> _WORK ORDER_
Go to the line in the entries below that holds "Point (544, 265): what is it?" and repeat exactly from there through the line that holds "Judge the 3-D", inclusive.

··· PROVIDED MATERIAL ···

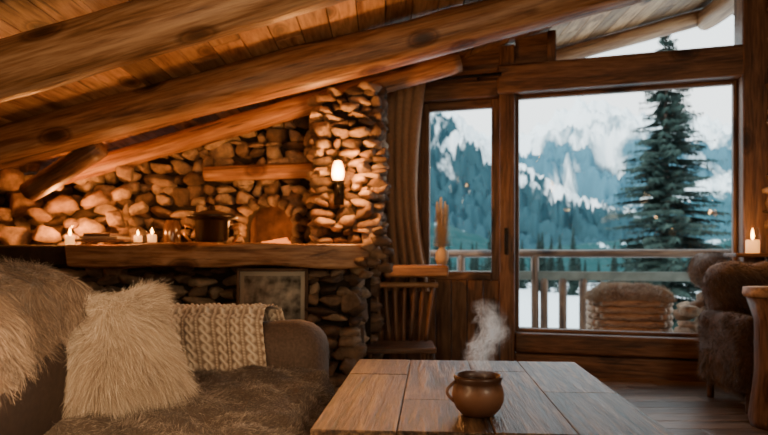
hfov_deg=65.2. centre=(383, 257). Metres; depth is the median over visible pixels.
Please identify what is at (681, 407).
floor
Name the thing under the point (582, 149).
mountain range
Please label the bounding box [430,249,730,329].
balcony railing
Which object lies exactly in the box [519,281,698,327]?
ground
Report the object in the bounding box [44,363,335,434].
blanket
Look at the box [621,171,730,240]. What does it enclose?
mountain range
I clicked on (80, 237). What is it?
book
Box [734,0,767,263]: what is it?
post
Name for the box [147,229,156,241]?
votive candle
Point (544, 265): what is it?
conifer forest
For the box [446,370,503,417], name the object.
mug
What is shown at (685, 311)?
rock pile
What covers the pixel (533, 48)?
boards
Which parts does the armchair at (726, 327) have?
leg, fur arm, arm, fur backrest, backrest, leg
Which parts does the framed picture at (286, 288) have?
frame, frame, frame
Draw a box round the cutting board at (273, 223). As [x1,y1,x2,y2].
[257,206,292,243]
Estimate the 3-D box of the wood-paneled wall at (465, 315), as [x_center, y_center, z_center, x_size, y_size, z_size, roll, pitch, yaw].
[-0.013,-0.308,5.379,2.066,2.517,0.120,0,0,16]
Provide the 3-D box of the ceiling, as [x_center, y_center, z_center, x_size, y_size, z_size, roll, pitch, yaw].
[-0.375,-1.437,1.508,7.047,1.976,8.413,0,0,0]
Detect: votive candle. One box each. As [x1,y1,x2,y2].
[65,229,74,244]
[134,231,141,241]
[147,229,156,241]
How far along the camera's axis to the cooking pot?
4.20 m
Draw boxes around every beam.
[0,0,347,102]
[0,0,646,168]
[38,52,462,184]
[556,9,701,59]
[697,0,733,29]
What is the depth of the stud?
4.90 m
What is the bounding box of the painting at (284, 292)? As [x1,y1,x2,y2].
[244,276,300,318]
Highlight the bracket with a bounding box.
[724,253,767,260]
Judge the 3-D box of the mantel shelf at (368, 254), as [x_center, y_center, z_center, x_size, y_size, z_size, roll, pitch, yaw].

···
··· PROVIDED MATERIAL ···

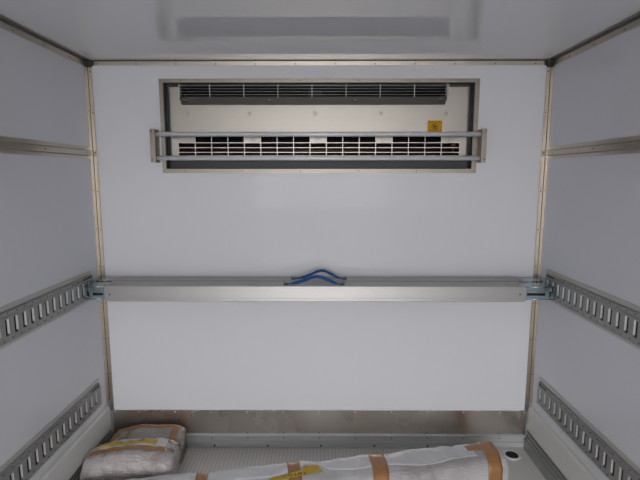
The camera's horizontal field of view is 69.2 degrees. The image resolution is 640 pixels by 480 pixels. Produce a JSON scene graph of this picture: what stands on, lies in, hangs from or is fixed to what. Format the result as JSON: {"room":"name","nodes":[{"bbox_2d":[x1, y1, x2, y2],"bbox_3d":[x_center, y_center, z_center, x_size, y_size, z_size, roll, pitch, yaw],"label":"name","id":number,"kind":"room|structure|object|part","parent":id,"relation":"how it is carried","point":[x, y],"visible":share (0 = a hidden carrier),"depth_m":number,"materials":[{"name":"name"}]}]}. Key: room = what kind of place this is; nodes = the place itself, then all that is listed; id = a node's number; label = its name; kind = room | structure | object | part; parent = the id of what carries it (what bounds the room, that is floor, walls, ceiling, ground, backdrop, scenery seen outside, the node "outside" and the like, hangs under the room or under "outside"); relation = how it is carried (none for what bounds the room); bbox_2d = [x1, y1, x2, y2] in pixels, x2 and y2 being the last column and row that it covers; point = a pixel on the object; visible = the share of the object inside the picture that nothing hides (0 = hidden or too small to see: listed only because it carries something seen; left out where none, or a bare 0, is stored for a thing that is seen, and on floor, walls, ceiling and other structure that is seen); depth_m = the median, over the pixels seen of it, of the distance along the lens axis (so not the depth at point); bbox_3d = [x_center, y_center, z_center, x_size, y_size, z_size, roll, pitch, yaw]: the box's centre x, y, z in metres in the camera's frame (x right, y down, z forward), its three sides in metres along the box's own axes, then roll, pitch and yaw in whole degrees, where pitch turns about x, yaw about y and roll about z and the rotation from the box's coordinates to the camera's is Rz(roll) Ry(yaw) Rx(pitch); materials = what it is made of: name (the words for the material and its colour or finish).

···
··· PROVIDED MATERIAL ···

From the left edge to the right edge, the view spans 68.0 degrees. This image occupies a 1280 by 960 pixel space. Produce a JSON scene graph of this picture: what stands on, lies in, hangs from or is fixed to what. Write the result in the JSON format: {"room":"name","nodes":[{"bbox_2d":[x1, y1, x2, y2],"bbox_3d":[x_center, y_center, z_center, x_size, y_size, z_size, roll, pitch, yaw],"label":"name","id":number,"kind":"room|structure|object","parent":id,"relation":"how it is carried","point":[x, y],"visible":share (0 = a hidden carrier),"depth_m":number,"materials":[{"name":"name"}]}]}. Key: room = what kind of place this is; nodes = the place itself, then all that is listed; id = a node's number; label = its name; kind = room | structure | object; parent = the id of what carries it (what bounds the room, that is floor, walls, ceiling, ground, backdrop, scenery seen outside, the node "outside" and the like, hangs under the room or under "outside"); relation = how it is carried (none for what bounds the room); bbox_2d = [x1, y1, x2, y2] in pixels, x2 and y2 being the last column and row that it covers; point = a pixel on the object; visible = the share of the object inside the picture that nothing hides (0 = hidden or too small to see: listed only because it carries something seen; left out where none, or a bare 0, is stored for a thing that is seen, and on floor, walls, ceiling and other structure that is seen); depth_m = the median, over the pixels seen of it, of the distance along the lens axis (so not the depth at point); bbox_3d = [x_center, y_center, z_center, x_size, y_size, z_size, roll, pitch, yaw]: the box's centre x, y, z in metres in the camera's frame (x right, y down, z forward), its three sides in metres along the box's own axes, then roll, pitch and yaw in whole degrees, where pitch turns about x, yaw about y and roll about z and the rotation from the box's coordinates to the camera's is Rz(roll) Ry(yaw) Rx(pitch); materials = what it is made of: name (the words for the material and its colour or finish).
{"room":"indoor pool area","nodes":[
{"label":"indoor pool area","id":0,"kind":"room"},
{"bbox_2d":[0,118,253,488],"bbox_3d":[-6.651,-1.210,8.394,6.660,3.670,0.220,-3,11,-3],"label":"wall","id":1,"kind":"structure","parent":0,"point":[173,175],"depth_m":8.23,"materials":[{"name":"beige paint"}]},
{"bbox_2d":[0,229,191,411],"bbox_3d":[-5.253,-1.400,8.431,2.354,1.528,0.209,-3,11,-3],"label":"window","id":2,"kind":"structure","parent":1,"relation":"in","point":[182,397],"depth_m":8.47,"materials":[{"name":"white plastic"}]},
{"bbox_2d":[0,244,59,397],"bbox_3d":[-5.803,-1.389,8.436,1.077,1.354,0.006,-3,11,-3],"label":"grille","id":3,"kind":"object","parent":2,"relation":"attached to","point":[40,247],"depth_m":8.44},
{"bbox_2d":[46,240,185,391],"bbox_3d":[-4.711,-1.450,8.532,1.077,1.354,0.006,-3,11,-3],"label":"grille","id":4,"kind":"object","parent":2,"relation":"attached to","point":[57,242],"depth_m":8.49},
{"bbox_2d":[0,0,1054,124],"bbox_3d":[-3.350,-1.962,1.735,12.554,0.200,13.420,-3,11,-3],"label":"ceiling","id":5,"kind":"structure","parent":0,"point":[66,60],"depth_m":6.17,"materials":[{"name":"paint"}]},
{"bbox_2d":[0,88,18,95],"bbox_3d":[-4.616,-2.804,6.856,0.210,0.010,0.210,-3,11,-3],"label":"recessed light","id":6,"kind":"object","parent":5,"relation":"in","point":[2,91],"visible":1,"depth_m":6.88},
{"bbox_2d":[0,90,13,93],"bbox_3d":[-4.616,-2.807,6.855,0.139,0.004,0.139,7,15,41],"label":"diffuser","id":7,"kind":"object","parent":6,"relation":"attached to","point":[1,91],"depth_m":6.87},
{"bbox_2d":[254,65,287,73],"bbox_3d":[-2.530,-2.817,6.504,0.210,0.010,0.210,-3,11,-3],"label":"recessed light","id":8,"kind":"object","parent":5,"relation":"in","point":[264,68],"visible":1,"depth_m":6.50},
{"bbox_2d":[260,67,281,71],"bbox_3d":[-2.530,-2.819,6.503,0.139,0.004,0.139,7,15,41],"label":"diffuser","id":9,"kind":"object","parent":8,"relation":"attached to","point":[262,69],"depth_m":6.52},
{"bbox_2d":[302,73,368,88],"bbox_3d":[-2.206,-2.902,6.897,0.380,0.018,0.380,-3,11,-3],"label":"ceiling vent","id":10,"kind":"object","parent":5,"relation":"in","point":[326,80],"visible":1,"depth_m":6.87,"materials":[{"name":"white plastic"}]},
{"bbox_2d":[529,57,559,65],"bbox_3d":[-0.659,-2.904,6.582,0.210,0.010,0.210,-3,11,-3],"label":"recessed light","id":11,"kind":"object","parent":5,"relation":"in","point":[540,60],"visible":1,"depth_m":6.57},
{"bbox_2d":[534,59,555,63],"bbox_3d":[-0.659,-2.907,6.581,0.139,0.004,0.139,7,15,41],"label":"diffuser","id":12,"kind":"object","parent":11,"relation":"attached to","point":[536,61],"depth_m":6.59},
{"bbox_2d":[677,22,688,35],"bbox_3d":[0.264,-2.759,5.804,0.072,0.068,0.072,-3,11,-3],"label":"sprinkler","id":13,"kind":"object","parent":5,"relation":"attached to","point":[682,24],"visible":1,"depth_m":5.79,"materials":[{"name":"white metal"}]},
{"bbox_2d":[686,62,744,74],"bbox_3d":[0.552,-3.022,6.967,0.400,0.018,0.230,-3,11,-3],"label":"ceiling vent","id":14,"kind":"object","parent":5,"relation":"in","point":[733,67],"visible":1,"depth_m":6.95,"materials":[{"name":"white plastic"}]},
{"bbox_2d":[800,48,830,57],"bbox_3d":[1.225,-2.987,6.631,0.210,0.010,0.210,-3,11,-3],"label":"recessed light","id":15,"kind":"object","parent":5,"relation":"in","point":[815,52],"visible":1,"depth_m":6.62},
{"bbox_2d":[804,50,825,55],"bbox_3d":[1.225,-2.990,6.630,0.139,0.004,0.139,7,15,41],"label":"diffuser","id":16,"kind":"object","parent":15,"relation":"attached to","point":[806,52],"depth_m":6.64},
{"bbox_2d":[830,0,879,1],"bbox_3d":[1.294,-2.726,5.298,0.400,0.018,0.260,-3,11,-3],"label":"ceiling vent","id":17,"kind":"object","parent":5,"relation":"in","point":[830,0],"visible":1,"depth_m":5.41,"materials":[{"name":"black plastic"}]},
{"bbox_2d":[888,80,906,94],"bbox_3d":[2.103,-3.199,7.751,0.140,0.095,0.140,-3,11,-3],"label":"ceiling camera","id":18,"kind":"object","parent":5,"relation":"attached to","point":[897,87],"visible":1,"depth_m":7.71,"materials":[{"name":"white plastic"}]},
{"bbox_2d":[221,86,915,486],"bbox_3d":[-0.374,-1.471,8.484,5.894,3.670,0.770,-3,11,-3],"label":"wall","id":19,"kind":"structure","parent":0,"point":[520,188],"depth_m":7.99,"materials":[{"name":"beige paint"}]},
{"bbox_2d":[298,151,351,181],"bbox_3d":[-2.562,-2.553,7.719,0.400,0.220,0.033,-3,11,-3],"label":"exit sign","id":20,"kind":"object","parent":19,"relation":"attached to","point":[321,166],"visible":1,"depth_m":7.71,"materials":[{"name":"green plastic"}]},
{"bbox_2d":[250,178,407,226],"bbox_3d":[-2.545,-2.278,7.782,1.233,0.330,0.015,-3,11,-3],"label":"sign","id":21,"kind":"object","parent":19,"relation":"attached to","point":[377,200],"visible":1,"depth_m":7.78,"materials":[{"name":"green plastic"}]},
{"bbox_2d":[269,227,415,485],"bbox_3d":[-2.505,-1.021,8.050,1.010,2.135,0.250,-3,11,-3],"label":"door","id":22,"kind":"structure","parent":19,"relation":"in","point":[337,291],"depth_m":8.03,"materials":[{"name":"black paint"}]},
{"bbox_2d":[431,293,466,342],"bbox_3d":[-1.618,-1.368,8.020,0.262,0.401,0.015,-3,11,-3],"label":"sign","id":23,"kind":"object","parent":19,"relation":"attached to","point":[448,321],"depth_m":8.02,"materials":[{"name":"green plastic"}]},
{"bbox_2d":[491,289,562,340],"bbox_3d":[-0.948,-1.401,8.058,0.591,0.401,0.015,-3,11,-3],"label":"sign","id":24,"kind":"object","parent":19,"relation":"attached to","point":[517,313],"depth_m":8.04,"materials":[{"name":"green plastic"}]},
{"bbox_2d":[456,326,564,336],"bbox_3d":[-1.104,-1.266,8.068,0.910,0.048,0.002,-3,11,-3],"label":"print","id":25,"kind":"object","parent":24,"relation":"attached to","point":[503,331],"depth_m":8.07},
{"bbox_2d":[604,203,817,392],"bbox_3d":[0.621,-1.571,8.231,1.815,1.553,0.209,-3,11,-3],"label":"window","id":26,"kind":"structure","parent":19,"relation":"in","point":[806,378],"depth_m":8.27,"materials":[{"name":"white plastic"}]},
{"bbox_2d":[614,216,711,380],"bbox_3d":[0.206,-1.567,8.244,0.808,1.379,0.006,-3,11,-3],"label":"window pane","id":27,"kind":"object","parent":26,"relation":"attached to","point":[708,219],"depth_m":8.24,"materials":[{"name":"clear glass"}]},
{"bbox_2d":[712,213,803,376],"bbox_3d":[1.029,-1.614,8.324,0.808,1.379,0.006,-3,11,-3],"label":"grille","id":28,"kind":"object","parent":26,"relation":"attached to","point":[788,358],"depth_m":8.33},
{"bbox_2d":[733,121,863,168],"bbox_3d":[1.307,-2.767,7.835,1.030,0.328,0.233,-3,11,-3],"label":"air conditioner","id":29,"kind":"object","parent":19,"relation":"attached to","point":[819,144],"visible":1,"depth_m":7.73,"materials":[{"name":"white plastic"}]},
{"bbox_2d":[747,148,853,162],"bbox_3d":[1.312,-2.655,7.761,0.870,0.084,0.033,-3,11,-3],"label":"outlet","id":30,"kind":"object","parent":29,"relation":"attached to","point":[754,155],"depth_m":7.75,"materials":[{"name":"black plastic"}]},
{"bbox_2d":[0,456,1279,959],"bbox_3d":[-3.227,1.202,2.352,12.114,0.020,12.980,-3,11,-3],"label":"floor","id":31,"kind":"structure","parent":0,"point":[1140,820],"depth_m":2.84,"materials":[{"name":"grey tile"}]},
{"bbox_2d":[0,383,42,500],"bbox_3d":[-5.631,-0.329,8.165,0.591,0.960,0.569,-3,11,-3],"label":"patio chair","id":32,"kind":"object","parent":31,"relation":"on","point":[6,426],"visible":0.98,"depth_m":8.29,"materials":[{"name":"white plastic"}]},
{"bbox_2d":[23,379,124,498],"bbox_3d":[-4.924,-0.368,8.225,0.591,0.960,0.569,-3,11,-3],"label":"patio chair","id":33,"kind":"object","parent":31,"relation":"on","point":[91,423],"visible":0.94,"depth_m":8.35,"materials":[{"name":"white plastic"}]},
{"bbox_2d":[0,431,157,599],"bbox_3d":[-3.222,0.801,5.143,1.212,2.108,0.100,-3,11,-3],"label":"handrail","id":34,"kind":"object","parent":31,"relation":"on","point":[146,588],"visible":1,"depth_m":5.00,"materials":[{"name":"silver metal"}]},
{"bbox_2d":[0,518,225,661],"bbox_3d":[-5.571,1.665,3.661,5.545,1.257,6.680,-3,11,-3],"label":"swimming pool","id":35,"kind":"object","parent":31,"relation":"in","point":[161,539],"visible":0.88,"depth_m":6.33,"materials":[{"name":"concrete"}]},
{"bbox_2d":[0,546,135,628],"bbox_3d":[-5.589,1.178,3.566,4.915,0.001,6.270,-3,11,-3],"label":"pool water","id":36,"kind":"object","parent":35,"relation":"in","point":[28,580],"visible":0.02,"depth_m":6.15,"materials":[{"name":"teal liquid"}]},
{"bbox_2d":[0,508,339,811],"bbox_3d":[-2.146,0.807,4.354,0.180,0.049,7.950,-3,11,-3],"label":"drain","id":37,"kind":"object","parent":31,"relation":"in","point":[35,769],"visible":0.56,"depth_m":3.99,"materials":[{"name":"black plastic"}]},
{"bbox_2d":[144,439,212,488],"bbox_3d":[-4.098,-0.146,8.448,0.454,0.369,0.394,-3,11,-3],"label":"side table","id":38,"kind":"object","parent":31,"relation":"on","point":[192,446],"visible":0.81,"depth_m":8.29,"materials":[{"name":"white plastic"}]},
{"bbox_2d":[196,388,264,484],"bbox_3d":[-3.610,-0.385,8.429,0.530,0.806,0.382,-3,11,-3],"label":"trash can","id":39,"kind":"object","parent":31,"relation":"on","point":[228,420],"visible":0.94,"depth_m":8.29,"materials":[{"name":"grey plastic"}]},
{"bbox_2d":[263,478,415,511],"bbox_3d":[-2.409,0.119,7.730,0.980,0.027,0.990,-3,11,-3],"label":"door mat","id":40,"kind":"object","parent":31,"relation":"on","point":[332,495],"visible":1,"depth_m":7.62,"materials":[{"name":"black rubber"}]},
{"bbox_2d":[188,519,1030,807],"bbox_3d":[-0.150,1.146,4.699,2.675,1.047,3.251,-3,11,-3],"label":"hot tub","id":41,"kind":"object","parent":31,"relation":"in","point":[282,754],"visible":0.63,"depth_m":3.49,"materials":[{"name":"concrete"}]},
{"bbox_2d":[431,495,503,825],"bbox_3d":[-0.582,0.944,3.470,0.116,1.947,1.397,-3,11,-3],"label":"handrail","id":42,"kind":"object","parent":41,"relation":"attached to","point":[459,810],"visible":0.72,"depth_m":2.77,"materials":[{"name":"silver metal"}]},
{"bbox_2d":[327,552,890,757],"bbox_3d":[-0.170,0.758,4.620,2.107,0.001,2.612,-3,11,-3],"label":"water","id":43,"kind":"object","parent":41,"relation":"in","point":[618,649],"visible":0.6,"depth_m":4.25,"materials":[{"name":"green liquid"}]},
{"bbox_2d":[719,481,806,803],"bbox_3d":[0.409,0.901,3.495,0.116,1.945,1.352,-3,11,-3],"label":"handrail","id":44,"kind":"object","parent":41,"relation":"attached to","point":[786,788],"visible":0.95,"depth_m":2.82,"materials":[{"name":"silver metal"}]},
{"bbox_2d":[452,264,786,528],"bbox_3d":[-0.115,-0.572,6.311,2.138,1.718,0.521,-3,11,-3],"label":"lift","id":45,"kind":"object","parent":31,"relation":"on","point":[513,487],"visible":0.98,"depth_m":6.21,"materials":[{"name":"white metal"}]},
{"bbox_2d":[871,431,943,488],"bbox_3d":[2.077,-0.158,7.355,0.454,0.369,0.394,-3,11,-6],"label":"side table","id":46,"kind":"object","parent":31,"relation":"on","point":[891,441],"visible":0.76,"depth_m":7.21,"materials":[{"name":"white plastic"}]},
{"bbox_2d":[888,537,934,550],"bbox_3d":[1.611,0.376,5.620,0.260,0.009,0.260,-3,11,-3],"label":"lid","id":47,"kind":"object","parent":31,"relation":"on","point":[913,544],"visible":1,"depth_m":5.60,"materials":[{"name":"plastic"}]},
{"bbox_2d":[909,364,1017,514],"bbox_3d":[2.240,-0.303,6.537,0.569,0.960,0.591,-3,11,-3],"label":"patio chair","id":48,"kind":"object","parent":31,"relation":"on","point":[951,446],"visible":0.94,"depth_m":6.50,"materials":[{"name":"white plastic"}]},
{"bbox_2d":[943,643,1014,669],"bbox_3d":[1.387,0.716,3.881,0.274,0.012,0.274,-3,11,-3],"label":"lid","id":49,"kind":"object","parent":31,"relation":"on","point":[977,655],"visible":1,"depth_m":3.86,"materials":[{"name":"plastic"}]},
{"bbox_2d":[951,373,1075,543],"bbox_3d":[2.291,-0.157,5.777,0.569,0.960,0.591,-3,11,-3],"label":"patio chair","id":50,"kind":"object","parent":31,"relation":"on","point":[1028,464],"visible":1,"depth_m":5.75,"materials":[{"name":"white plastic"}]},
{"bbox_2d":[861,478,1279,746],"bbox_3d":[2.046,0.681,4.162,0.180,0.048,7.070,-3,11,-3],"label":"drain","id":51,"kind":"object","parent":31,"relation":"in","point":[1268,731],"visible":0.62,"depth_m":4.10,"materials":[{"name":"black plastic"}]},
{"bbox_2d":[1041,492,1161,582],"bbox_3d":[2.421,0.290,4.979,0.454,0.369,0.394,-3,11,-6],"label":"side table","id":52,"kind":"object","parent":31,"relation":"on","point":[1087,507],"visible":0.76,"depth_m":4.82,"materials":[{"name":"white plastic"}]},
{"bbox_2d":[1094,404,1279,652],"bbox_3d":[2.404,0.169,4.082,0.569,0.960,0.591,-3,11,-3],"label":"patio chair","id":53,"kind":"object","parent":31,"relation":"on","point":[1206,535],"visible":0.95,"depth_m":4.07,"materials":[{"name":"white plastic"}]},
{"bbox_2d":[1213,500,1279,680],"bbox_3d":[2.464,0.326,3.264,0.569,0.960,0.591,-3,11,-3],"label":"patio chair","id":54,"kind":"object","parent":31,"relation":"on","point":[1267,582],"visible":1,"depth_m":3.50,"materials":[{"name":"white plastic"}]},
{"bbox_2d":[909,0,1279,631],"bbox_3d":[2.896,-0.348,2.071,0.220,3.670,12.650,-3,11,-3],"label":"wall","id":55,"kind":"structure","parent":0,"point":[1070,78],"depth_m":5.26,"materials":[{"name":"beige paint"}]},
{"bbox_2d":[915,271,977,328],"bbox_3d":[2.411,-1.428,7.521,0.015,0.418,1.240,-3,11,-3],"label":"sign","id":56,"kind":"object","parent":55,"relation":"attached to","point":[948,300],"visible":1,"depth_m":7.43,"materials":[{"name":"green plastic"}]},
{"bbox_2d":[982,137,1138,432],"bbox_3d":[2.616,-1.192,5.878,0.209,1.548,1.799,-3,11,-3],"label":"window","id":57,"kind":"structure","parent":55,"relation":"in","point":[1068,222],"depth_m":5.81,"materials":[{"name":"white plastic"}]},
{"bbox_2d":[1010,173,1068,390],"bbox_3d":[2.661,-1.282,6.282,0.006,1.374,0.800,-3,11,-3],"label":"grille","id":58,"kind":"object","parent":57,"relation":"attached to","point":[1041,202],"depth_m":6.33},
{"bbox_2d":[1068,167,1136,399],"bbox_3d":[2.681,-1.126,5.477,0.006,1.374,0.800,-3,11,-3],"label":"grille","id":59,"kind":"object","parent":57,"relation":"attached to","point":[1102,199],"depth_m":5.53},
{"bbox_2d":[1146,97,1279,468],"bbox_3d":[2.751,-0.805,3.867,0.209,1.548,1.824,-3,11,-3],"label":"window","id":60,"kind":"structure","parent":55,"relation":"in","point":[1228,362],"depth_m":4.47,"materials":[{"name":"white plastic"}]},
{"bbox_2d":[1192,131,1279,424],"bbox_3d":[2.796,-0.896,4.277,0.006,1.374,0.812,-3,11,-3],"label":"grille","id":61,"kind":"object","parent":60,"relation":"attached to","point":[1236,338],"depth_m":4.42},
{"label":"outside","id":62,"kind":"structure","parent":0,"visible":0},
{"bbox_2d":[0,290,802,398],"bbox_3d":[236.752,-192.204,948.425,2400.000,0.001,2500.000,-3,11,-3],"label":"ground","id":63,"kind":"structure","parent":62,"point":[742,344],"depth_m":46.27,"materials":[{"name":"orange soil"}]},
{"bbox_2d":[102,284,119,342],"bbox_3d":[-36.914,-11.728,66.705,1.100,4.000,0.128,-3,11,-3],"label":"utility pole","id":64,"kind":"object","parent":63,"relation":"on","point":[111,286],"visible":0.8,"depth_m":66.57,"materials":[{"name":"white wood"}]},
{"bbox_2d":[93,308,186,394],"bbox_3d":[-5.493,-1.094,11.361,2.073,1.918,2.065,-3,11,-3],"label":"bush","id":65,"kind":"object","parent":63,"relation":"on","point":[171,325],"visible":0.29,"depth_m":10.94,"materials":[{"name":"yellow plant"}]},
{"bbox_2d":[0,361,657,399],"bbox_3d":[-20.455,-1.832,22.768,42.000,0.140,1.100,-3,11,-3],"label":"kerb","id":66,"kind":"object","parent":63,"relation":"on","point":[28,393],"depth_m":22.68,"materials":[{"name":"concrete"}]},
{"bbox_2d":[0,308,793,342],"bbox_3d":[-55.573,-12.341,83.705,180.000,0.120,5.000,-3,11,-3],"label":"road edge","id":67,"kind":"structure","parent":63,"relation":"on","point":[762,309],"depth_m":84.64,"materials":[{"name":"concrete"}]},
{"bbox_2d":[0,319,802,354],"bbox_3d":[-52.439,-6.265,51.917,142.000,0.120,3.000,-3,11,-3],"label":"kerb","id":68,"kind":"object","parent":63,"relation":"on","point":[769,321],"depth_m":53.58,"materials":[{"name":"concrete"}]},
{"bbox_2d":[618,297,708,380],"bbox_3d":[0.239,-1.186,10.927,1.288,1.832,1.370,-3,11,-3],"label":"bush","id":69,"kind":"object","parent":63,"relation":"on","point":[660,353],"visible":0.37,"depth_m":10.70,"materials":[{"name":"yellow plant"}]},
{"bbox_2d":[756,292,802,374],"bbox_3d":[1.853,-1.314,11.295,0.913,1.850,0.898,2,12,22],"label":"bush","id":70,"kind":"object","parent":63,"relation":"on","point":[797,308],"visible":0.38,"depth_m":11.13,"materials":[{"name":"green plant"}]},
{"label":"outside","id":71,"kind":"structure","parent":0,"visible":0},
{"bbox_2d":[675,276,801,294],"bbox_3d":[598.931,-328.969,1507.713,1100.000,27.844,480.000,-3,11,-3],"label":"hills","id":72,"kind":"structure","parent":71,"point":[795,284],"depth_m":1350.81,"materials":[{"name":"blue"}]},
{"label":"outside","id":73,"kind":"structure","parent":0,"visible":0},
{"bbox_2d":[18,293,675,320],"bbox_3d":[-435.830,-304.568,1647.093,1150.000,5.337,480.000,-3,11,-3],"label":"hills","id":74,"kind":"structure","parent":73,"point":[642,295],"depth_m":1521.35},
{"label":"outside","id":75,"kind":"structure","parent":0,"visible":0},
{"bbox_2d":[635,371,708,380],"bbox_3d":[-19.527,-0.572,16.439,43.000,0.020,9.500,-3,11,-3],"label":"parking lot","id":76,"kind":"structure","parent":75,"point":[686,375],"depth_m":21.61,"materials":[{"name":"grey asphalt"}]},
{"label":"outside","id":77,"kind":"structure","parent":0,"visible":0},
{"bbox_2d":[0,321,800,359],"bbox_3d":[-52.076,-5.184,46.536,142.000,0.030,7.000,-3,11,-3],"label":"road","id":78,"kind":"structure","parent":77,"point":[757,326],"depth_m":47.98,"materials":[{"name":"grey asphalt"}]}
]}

···

> _FINISHED TASK_
Point (544, 265): what is it?
conifer forest
For the box [446,370,503,417], name the object.
mug
What is shown at (685, 311)?
rock pile
What covers the pixel (533, 48)?
boards
Which parts does the armchair at (726, 327) have?
leg, fur arm, arm, fur backrest, backrest, leg
Which parts does the framed picture at (286, 288) have?
frame, frame, frame
Draw a box round the cutting board at (273, 223). As [x1,y1,x2,y2].
[257,206,292,243]
Estimate the 3-D box of the wood-paneled wall at (465, 315), as [x_center, y_center, z_center, x_size, y_size, z_size, roll, pitch, yaw].
[-0.013,-0.308,5.379,2.066,2.517,0.120,0,0,16]
Provide the 3-D box of the ceiling, as [x_center, y_center, z_center, x_size, y_size, z_size, roll, pitch, yaw].
[-0.375,-1.437,1.508,7.047,1.976,8.413,0,0,0]
Detect: votive candle. One box each. As [x1,y1,x2,y2].
[65,229,74,244]
[134,231,141,241]
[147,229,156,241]
How far along the camera's axis to the cooking pot?
4.20 m
Draw boxes around every beam.
[0,0,347,102]
[0,0,646,168]
[38,52,462,184]
[556,9,701,59]
[697,0,733,29]
What is the depth of the stud?
4.90 m
What is the bounding box of the painting at (284, 292)? As [x1,y1,x2,y2].
[244,276,300,318]
Highlight the bracket with a bounding box.
[724,253,767,260]
Judge the 3-D box of the mantel shelf at (368, 254), as [x_center, y_center, z_center, x_size, y_size, z_size, roll, pitch, yaw].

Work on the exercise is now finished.